** Opening Extracted data block **

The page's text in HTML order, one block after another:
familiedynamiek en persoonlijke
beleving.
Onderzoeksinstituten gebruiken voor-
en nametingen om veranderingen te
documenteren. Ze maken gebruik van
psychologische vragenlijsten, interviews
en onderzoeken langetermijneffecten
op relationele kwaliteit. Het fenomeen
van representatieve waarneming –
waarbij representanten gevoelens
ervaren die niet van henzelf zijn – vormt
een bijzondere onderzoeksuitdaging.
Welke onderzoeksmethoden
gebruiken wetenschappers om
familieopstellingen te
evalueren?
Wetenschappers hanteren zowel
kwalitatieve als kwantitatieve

** Closing Extracted data block **

Brief:
All lines in the listing above that contain "gebruiken" should be shown.

Result of this exercise:
Onderzoeksinstituten gebruiken voor-
gebruiken wetenschappers om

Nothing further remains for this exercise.